Vor 30 Jahren war das keine Frage. Vor 30 Jahren durften nur wenige öffentlich sprechen. Was „da draußen“ passiert, wie wir beschreiben, was da gerade passiert, und wie wir uns folglich einrichten in dieser Welt: In der guten, alten Zeit war das Sache der Massenmedien und damit der Journalisten. Wer Zugang zum Fernsehen hatte oder zur Presse, der konnte beeinflussen, was als Realität durchging. Es gab nur diese eine. Es gab nur das, was in der Zeitung stand, und das, was über den Bildschirm lief. Das Wörtchen „und“ täuscht dabei noch. Meist stand das in der Zeitung, was vorher über den Bildschirm gelaufen war. Oder umgekehrt.

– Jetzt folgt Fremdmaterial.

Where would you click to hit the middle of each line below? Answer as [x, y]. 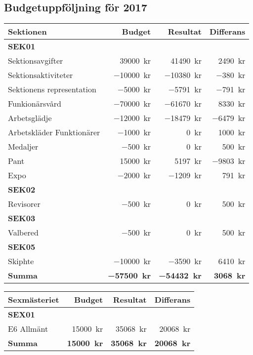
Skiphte [21, 261]
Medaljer [23, 147]
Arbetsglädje [30, 118]
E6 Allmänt [28, 329]
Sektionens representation [52, 89]
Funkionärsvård [35, 104]
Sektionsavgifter [36, 61]
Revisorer [24, 204]
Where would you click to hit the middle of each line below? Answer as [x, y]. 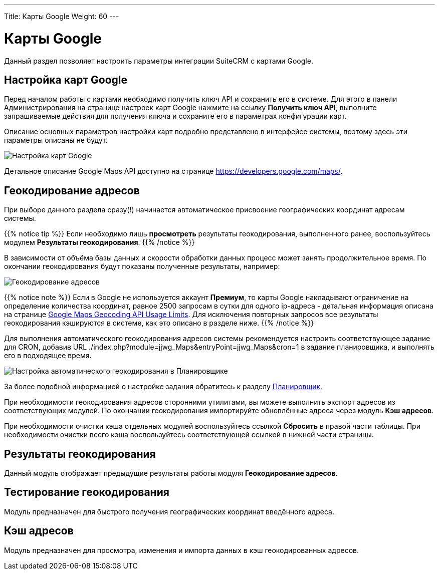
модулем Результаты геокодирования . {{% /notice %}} [99, 242]
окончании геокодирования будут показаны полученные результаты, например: [142, 266]
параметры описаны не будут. [56, 140]
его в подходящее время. [48, 356]
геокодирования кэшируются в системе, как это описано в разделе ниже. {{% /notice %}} [159, 323]
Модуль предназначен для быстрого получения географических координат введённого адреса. [169, 511]
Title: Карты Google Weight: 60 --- [62, 16]
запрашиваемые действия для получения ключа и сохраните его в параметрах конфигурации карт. [175, 116]
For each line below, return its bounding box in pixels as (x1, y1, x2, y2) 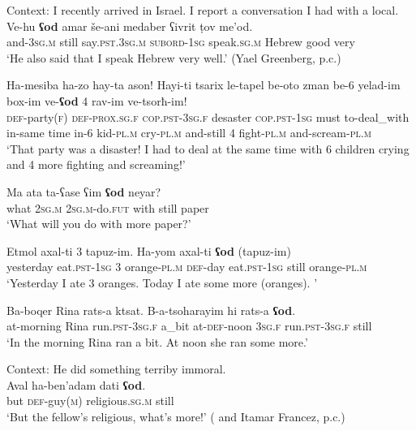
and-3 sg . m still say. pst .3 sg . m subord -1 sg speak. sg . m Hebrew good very (6, 33, 355, 50)
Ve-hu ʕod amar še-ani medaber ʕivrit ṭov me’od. (6, 17, 253, 34)
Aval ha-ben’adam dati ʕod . (6, 376, 146, 393)
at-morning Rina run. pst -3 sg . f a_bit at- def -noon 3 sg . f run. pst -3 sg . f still (6, 317, 372, 334)
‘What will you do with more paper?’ (6, 215, 191, 232)
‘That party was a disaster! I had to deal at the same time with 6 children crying (6, 140, 410, 157)
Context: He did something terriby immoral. (6, 360, 226, 377)
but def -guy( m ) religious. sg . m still (6, 392, 174, 409)
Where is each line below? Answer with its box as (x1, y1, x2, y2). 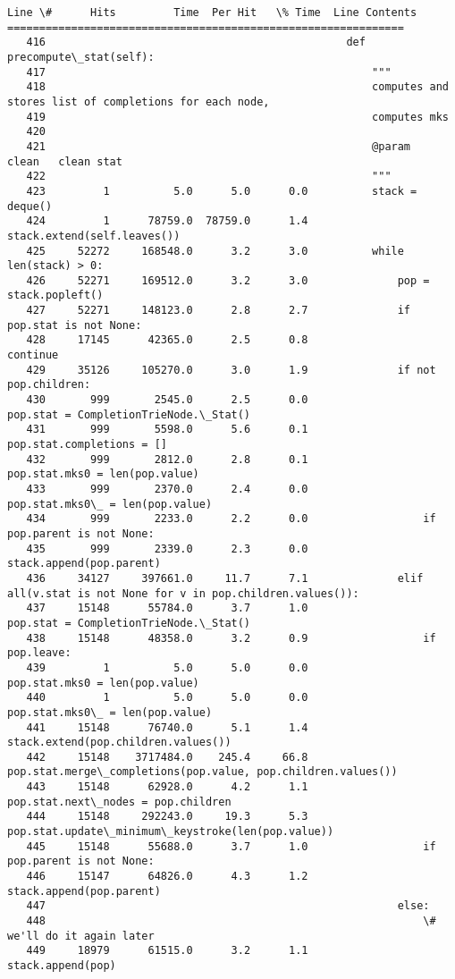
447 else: (26, 899, 430, 913)
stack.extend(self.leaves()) (7, 229, 181, 242)
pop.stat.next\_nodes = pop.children (7, 795, 232, 808)
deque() (7, 199, 53, 213)
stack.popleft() (7, 289, 104, 302)
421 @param (26, 139, 411, 153)
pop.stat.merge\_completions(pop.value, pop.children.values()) (7, 765, 398, 779)
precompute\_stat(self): (7, 50, 155, 63)
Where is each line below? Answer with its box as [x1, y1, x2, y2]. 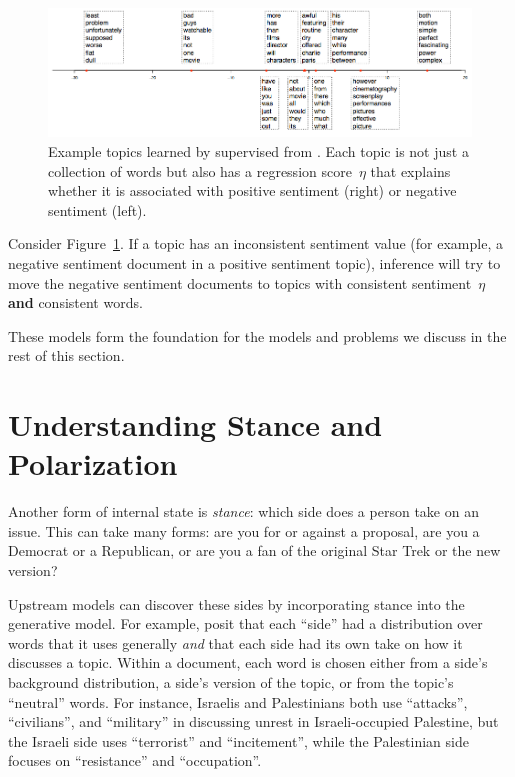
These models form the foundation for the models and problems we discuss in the [8, 325, 507, 346]
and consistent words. [8, 292, 143, 313]
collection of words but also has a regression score [48, 160, 352, 181]
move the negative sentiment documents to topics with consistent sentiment [8, 272, 472, 293]
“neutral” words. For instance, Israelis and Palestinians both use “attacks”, [8, 691, 468, 712]
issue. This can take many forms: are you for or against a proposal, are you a [8, 520, 480, 541]
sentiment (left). [48, 199, 147, 220]
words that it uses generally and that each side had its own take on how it [8, 632, 463, 653]
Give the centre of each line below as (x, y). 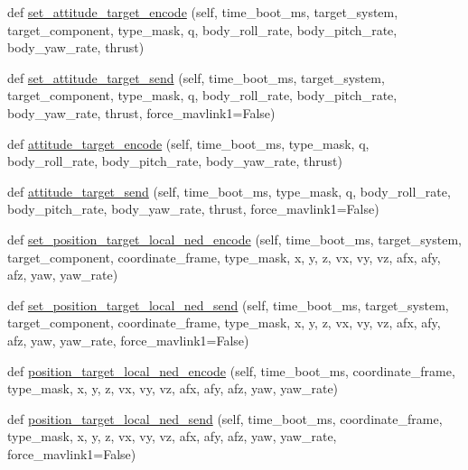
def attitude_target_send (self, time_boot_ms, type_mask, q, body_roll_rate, (229, 191)
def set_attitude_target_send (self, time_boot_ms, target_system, (196, 77)
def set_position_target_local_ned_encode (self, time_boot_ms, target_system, (234, 239)
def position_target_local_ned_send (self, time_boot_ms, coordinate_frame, (225, 418)
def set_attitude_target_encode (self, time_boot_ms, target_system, (203, 12)
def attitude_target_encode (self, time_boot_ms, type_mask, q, (188, 143)
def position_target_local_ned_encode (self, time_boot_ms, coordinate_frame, (231, 370)
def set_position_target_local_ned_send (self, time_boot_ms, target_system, (228, 304)
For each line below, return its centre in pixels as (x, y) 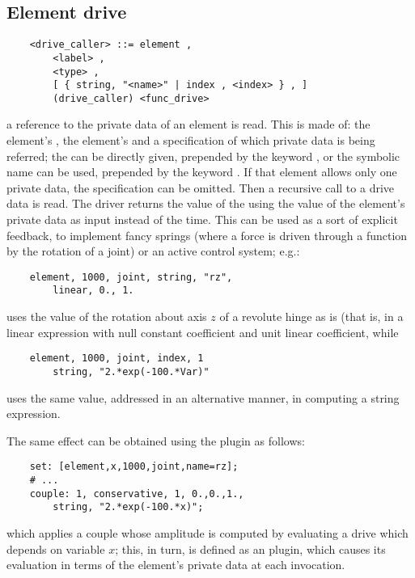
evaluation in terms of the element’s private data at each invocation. (176, 565)
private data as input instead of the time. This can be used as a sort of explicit (202, 219)
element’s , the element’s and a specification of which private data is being (191, 140)
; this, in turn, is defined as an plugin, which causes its (250, 548)
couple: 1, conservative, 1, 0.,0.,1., (137, 494)
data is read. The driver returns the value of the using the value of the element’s (206, 203)
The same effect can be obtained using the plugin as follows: (156, 440)
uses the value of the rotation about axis (107, 316)
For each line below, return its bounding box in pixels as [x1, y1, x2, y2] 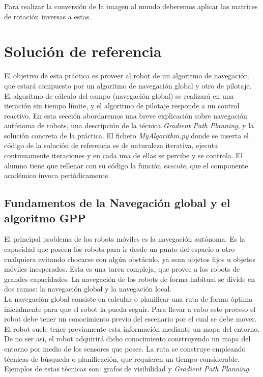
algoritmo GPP [4, 210, 86, 225]
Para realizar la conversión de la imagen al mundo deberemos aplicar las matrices [4, 1, 258, 11]
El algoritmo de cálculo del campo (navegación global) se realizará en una [4, 90, 234, 101]
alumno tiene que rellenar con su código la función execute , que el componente [4, 160, 248, 170]
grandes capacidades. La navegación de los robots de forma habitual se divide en [4, 273, 255, 284]
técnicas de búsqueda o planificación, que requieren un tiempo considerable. [4, 353, 240, 364]
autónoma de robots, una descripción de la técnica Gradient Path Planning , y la [4, 120, 254, 131]
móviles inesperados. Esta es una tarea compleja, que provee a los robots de [4, 264, 240, 274]
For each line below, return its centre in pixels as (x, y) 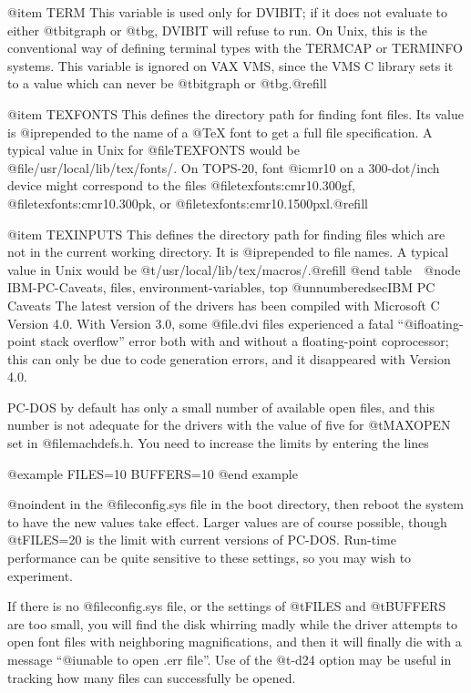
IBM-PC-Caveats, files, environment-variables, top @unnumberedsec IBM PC (221, 287)
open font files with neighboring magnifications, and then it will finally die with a (235, 642)
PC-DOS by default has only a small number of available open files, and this (221, 407)
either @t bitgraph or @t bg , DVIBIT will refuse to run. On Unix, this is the (217, 30)
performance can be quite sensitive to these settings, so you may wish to (210, 558)
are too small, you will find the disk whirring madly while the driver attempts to (232, 623)
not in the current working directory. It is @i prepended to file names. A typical (228, 252)
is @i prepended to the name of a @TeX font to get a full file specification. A (220, 132)
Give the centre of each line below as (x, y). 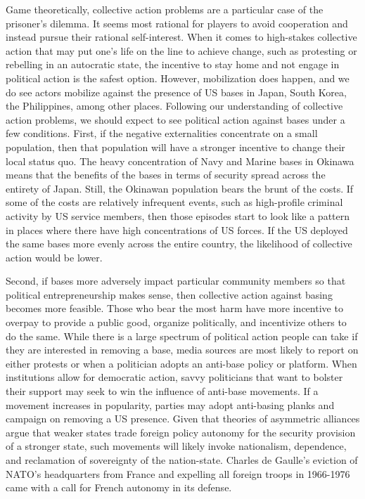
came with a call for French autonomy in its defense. (119, 487)
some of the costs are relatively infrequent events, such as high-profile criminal (174, 202)
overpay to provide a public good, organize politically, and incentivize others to (176, 322)
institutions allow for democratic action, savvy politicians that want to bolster (174, 377)
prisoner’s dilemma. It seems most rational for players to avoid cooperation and (177, 23)
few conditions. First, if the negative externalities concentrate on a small (162, 133)
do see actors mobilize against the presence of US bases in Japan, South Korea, (176, 92)
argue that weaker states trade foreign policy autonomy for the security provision (181, 432)

Der britische Medienforscher Nick Couldry (2012) nennt das den „Mythos vom mediatisierten Zentrum“. Eigentlich ist das ein doppelter Mythos. Punkt eins: die Behauptung, es gebe so etwas wie eine ‚Wahrheit‘ oder ein ‚natürliches Zentrum‘ der Werte und Lebensstile. Punkt zwei: Der Weg zu diesem Zentrum führt nur über die Medien. Der Kern unseres Lebens: Das ist das, worüber die Massenmedien angeblich berichten. Für Couldry ist dieser Mythos die Wurzel aller Medienwirkungen. Presse, Funk und Fernsehen definieren, was ist und was sein darf, und sorgen so dafür, dass die Realität der Massenmedien in Alltagshandeln und Weltanschauungen übernommen wird. Medien ordnen die Welt. Medien liefern die Kategorien, mit denen wir die Welt beschreiben. Politiker und Journalisten füttern den „Mythos vom mediatisierten Zentrum“, weil sie von ihm leben. Corona ist ein Festmahl. Ein Virus, das gefährlich ist, das unseren Alltag verändert. Wie genau, sagen uns die Nachrichten.

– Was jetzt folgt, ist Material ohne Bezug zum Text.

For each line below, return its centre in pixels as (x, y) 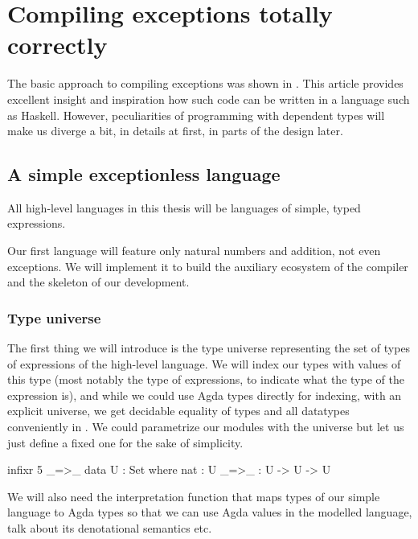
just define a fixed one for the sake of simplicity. (125, 442)
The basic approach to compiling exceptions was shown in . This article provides (205, 83)
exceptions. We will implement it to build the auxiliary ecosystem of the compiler (208, 266)
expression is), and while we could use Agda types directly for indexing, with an (205, 395)
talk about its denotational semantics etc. (110, 528)
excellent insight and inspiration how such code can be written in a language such (209, 99)
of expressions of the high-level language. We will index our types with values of (204, 363)
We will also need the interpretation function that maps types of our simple (194, 496)
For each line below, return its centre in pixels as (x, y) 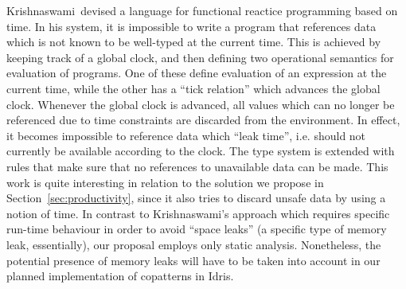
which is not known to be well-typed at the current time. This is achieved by (194, 42)
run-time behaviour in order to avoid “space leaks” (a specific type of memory (197, 229)
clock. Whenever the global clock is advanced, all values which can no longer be (201, 104)
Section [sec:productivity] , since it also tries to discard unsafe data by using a (196, 198)
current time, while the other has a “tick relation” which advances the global (193, 88)
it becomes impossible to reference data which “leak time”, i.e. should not (186, 135)
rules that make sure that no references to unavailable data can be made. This (197, 166)
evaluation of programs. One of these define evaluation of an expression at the (197, 73)
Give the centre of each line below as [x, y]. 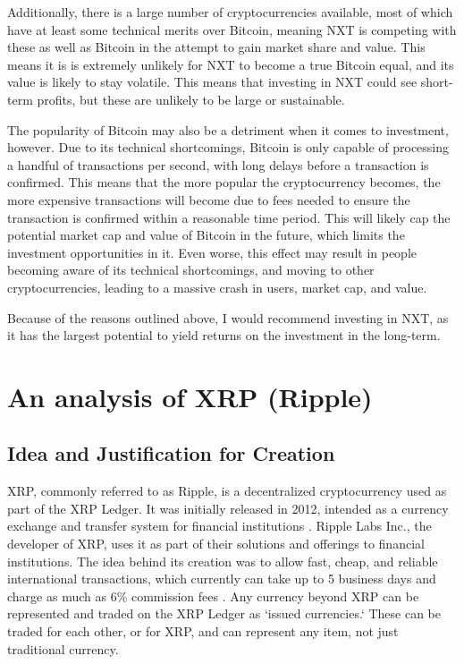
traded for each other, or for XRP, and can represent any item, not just [203, 631]
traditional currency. [63, 648]
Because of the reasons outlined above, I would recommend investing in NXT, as [228, 317]
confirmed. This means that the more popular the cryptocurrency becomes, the [224, 182]
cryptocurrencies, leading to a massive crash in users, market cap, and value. [217, 287]
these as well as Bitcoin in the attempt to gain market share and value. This [216, 47]
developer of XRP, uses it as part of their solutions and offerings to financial [216, 544]
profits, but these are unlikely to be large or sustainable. [191, 99]
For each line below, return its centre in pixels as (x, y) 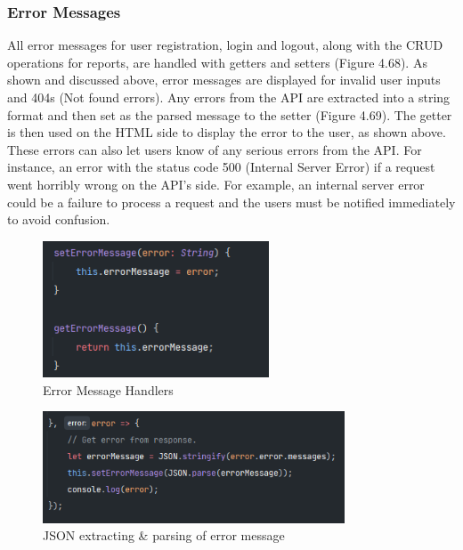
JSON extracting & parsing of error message (164, 535)
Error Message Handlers (108, 389)
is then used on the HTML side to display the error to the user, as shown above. (227, 132)
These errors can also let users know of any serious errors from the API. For (215, 149)
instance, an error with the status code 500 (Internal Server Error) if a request (221, 167)
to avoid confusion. (59, 219)
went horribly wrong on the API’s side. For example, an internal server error (216, 184)
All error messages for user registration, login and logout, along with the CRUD (225, 45)
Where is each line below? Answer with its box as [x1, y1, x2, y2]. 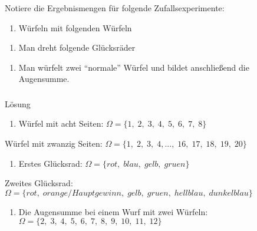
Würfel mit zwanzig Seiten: [5, 137, 103, 150]
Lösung [5, 97, 31, 110]
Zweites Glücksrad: [5, 177, 73, 189]
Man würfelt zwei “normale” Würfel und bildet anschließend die [18, 61, 249, 73]
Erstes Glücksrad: [18, 157, 83, 169]
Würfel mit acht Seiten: [18, 117, 104, 130]
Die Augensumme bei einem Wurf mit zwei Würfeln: [18, 205, 208, 217]
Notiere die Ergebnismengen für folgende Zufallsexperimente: [5, 2, 225, 14]

Und damit zum Wort Verschwörung, das im Spiegel gekoppelt wird mit den Begriffen Theorie, Portal, Ideologe, Erzählung, Mythos. Es ist das Wort zur Krise überhaupt. Zwanzigmal allein in diesem Artikel. Da bleibt kein Platz für Inhalte, Erklärungen oder gar eine Definition. Man erfährt nur (von der schon erwähnten Expertin), dass in der Welt der Verschwörer „böse Hintermänner Schuld an der Situation sind“ und (aus dem Mund eines Innenministers) dass diese Menschen glauben („bis weit in die Mitte der Gesellschaft“!), „die Pandemie“ sei „bewusst herbeigeführt“ worden, „um das Volk zu kontrollieren“ (von Bill Gates oder anderen „vermeintlich finsteren Mächten“).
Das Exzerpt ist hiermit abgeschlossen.